Syria: The making and unmaking of a refugee state
Post-war European states have never had to deal with arrivals on this scale and in such a short time period. While we take for granted how multicultural and diverse cities and towns have become across Europe have become, historically speaking, European societies have tended towards religious and cultural homogeneity, with a long history of expelling minorities.
European states have little in the way of experience to draw on, when dealing with the scale of today's challenges. 'Syria: The making and unmaking of a refugee state' by Dawn Chatty argues that lessons on absorbing and integrating refugee populations into Europe should, in fact, be drawn from Syrian history.
Emeritus Professor of Anthropology and Forced Migration at the University of Oxford, Chatty informs us that Syria has a history of taking in refugee populations, that stretches back millennia.
In the modern period, Circassians, Armenians, Russians, Kurds, Palestinians and Iraqis (to name a few) have made Syria their home.
The late Ottoman Empire (from the 19th century onwards) had to deal with its own refugee crisis, as various nationalist forces sweeping the continent forced millions of European Muslims out of their homelands.
The 1821-1830 Greek War for Independence from the Ottoman Empire caused an influx of Greek Muslim refugees who the Ottomans had to resettle.
The Ottomans settled thousands of Circassians in the Syrian Golan Heights because they reasoned it was the easiest place for them to integrate |
According to Chatty, the Ottomans created al-Muhajreen (the migrants) neighbourhood in Damascus to help house Greek Muslims from Crete.

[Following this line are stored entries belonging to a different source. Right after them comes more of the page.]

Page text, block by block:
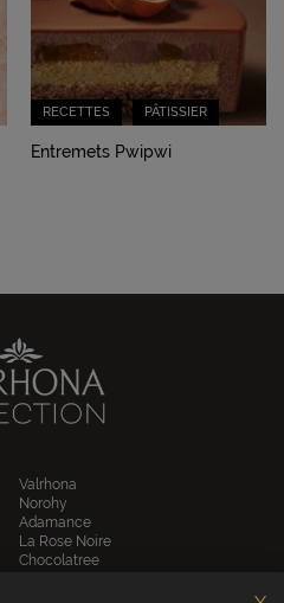
RECETTES PÂTISSIER
Entremets Pwipwi
Valrhona
Norohy
Adamance
La Rose Noire
Chocolatree
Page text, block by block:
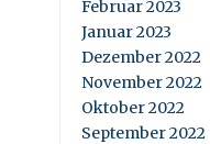
Februar 2023
Januar 2023
Dezember 2022
November 2022
Oktober 2022
September 2022
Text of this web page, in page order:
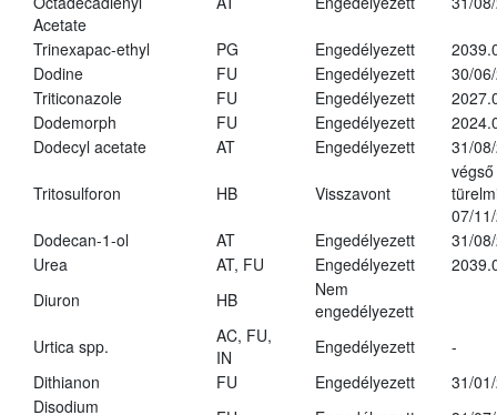
Acetate
Trinexapac-ethyl PG Engedélyezett
Dodine
FU Engedélyezett
30/
Triticonazole
FU Engedélyezett
Dodemorph
FU Engedélyezett
Dodecyl acetate
AT Engedélyezett 31/
Tritosulforon HB Visszavont
végső
07/
Dodecan-1-ol
AT Engedélyezett
31/
Urea
AT, FU Engedélyezett
Diuron
HB
Nem
engedélyezett
Urtica spp.
AC, FU,
IN
Engedélyezett
-
Dithianon
FU Engedélyezett
31/
Disodium
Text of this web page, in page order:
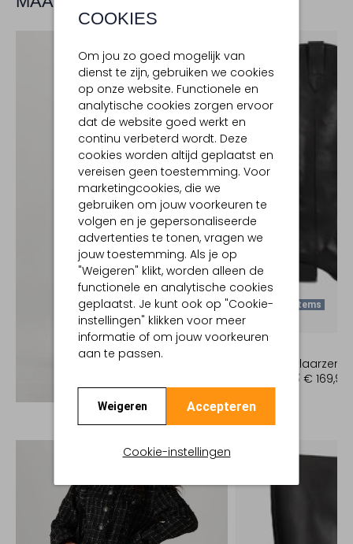
COOKIES
Om jou zo goed mogelijk van
dienst te zijn, gebruiken we cookies
op onze website. Functionele en
analytische cookies zorgen ervoor
dat de website goed werkt en
continu verbeterd wordt. Deze
cookies worden altijd geplaatst en
vereisen geen toestemming. Voor
marketingcookies, die we
gebruiken om jouw voorkeuren te
volgen en je gepersonaliseerde
advertenties te tonen, vragen we
jouw toestemming. Als je op
"Weigeren" klikt, worden alleen de
functionele en analytische cookies
geplaatst. Je kunt ook op "Cookie-
instellingen" klikken voor meer
informatie of om jouw voorkeuren
aan te passen.
Weigeren Accepteren
Cookie-instellingen
Ontdek de look
Laatste Items
Cowboylaarzen
€ 339,95 € 169,99
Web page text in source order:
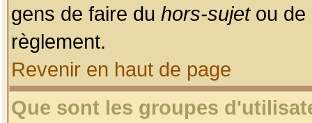
gens de faire du hors-sujetou de
règlement.
Revenir en haut de page
Que sont les groupes
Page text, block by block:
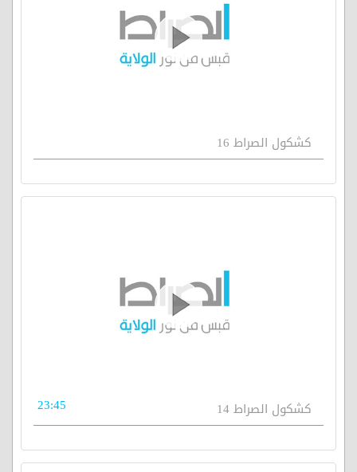
كشكول الصراط 16
كشكول الصراط 14 23:45
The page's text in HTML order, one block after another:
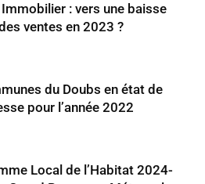
: vers une baisse
ventes en 2023 ?
du Doubs en état de
pour l’année 2022
Local de l’Habitat 2024-
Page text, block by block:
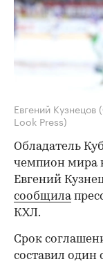
Евгений Кузнецов
Look Press)
Обладатель
чемпион мира
Евгений
сообщила
КХЛ.
Срок
составил один
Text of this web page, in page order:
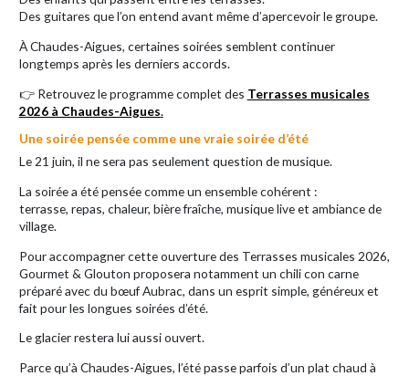
Des guitares que l’on entend avant même d’apercevoir le groupe.
À Chaudes-Aigues, certaines soirées semblent continuer
longtemps après les derniers accords.
👉 Retrouvez le programme complet des Terrasses musicales
2026 à Chaudes-Aigues.
Une soirée pensée comme une vraie soirée d’été
Le 21 juin, il ne sera pas seulement question de musique.
La soirée a été pensée comme un ensemble cohérent :
terrasse, repas, chaleur, bière fraîche, musique live et ambiance de
village.
Pour accompagner cette ouverture des Terrasses musicales 2026,
Gourmet & Glouton proposera notamment un chili con carne
préparé avec du bœuf Aubrac, dans un esprit simple, généreux et
fait pour les longues soirées d’été.
Le glacier restera lui aussi ouvert.
Parce qu’à Chaudes-Aigues, l’été passe parfois d’un plat chaud à
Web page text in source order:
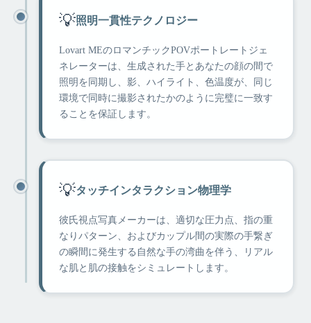
💡照明一貫性テクノロジー
Lovart MEのロマンチックPOVポートレートジェ
ネレーターは、生成された手とあなたの顔の間で
照明を同期し、影、ハイライト、色温度が、同じ
環境で同時に撮影されたかのように完璧に一致す
ることを保証します。
💡タッチインタラクション物理学
彼氏視点写真メーカーは、適切な圧力点、指の重
なりパターン、およびカップル間の実際の手繋ぎ
の瞬間に発生する自然な手の湾曲を伴う、リアル
な肌と肌の接触をシミュレートします。
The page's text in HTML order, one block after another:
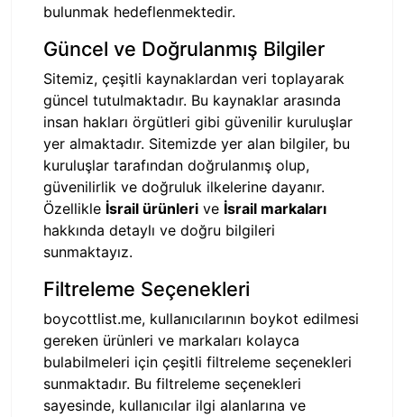
bulunmak hedeflenmektedir.
Güncel ve Doğrulanmış Bilgiler
Sitemiz, çeşitli kaynaklardan veri toplayarak
güncel tutulmaktadır. Bu kaynaklar arasında
insan hakları örgütleri gibi güvenilir kuruluşlar
yer almaktadır. Sitemizde yer alan bilgiler, bu
kuruluşlar tarafından doğrulanmış olup,
güvenilirlik ve doğruluk ilkelerine dayanır.
Özellikle İsrail ürünleri ve İsrail markaları
hakkında detaylı ve doğru bilgileri
sunmaktayız.
Filtreleme Seçenekleri
boycottlist.me, kullanıcılarının boykot edilmesi
gereken ürünleri ve markaları kolayca
bulabilmeleri için çeşitli filtreleme seçenekleri
sunmaktadır. Bu filtreleme seçenekleri
sayesinde, kullanıcılar ilgi alanlarına ve
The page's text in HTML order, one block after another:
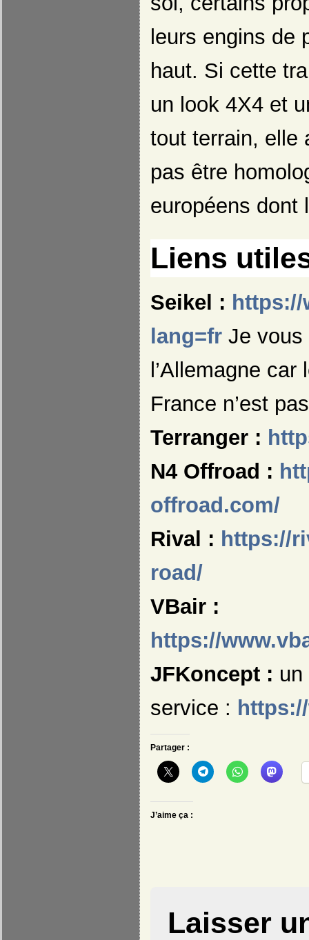
leurs engins de
haut. Si cette
un look 4X4 et
tout terrain, elle
pas être
européens dont
Liens
Seikel :
lang=fr Je vous
l’Allemagne
France n’est
Terranger :
N4 Offroad :
offroad.com/
Rival : https://
road/
VBair :
https://
JFKoncept :
service :
Partager :
J’aime ça :
Laisser
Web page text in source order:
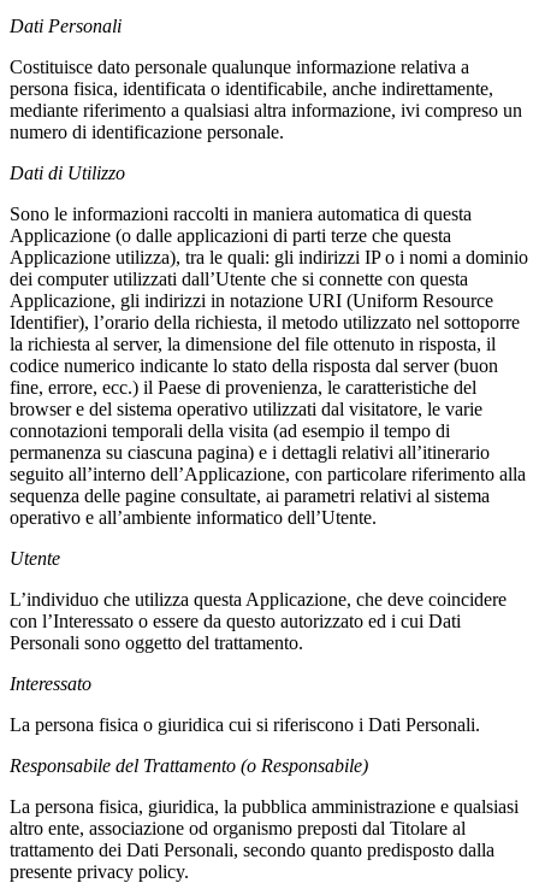
Dati Personali
Costituisce dato personale qualunque informazione relativa a
persona fisica, identificata o identificabile, anche indirettamente,
mediante riferimento a qualsiasi altra informazione, ivi compreso un
numero di identificazione personale.
Dati di Utilizzo
Sono le informazioni raccolti in maniera automatica di questa
Applicazione (o dalle applicazioni di parti terze che questa
Applicazione utilizza), tra le quali: gli indirizzi IP o i nomi a dominio
dei computer utilizzati dall’Utente che si connette con questa
Applicazione, gli indirizzi in notazione URI (Uniform Resource
Identifier), l’orario della richiesta, il metodo utilizzato nel sottoporre
la richiesta al server, la dimensione del file ottenuto in risposta, il
codice numerico indicante lo stato della risposta dal server (buon
fine, errore, ecc.) il Paese di provenienza, le caratteristiche del
browser e del sistema operativo utilizzati dal visitatore, le varie
connotazioni temporali della visita (ad esempio il tempo di
permanenza su ciascuna pagina) e i dettagli relativi all’itinerario
seguito all’interno dell’Applicazione, con particolare riferimento alla
sequenza delle pagine consultate, ai parametri relativi al sistema
operativo e all’ambiente informatico dell’Utente.
Utente
L’individuo che utilizza questa Applicazione, che deve coincidere
con l’Interessato o essere da questo autorizzato ed i cui Dati
Personali sono oggetto del trattamento.
Interessato
La persona fisica o giuridica cui si riferiscono i Dati Personali.
Responsabile del Trattamento (o Responsabile)
La persona fisica, giuridica, la pubblica amministrazione e qualsiasi
altro ente, associazione od organismo preposti dal Titolare al
trattamento dei Dati Personali, secondo quanto predisposto dalla
presente privacy policy.
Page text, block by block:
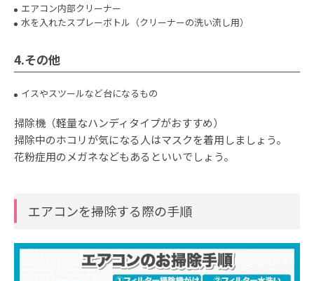
エアコン内部クリーナー
水を入れたスプレーボトル（クリーナーの洗い流し用）
4.その他
イスやスツールなど台になるもの
掃除機（軽量なハンディタイプがおすすめ）
掃除中のホコリが気になる人はマスクを着用しましょう。
花粉症用のメガネなどもあるといいでしょう。
エアコンを掃除する際の手順
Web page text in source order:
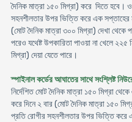
দৈনিক মাত্রা ১৫০ মিগ্রা) করে দিতে হবে।
সহনশীলতার উপর ভিত্তি করে এক সপ্তাহের
(মোট দৈনিক মাত্রা ৩০০ মিগ্রা) দেখা থেকে
পরেও যথেষ্ট উপকারিতা পাওয়া না খেলে ২২৫
মিগ্রা) দেয়া যেতে পারে।
স্পাইনাল কর্ডের আঘাতের সাথে সংশ্লিষ্ট
নির্দেশিত মোট দৈনিক মাত্রা ১৫০ মিগ্রা
করে দিনে ২ বার (মোট দৈনিক মাত্রা ১৫০
প্রতি রোগীর সহনশীলতার উপর ভিত্তি করে
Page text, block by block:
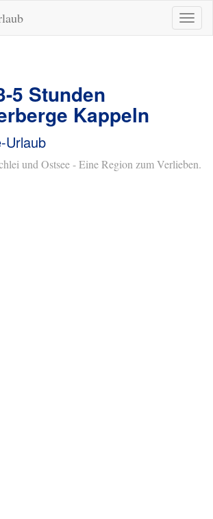
ein-/
5 Stunden
Kappeln
Urlaub
und Ostsee - Eine Region zum Verlieben.
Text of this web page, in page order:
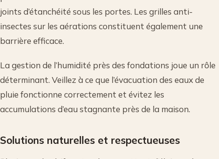
joints d’étanchéité sous les portes. Les grilles anti-
insectes sur les aérations constituent également une
barrière efficace.
La gestion de l’humidité près des fondations joue un rôle
déterminant. Veillez à ce que l’évacuation des eaux de
pluie fonctionne correctement et évitez les
accumulations d’eau stagnante près de la maison.
Solutions naturelles et respectueuses
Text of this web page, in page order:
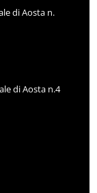
di Aosta n.
di Aosta n.4
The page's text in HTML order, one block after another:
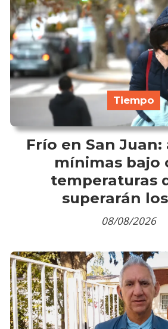
Frío en San
mínimas bajo
temperaturas
superarán los
Tiempo
08/08/2026
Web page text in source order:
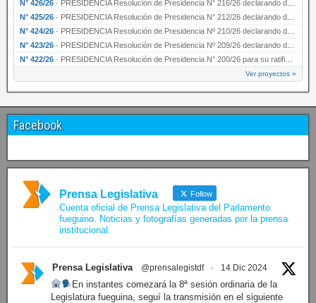
N° 426/26 · PRESIDENCIA Resolución de Presidencia N° 216/26 declarando de interés provincial la labor …
N° 425/26 · PRESIDENCIA Resolución de Presidencia N° 212/26 declarando de interés provincial el “50° A…
N° 424/26 · PRESIDENCIA Resolución de Presidencia Nº 210/26 declarando de interés provincial el proyec…
N° 423/26 · PRESIDENCIA Resolución de Presidencia Nº 209/26 declarando de interés provincial la presen…
N° 422/26 · PRESIDENCIA Resolución de Presidencia N° 200/26 para su ratificación.
Ver proyectos »
Facebook
Prensa Legislativa Follow
Cuenta oficial de Prensa Legislativa del Parlamento
fueguino. Noticias y fotografías generadas por la prensa
institucional.
Prensa Legislativa @prensalegistdf · 14 Dic 2024
En instantes comezará la 8ª sesión ordinaria de la
Legislatura fueguina, seguí la transmisión en el siguiente

However, as the century went on more and more Muslim populations began crossing into the Ottoman frontiers.
As the Russian empire expanded in the Caucasus and Eastern Europe, the Ottomans realised they needed an organised response to millions of people being displaced.
In 1857, the Ottoman government issued a refugee code to help better organise local authorities in dealing with their refugee crisis.
The code stated refugees would have freedom to worship, whatever their faith, and they were permitted to set up places of worship. The code also promised land to immigrant families/groups and when news of this code spread through Europe, not only Muslims, but Christians from as far afield as Poland and Germany began flooding the Ottoman government with applications and requests for asylum.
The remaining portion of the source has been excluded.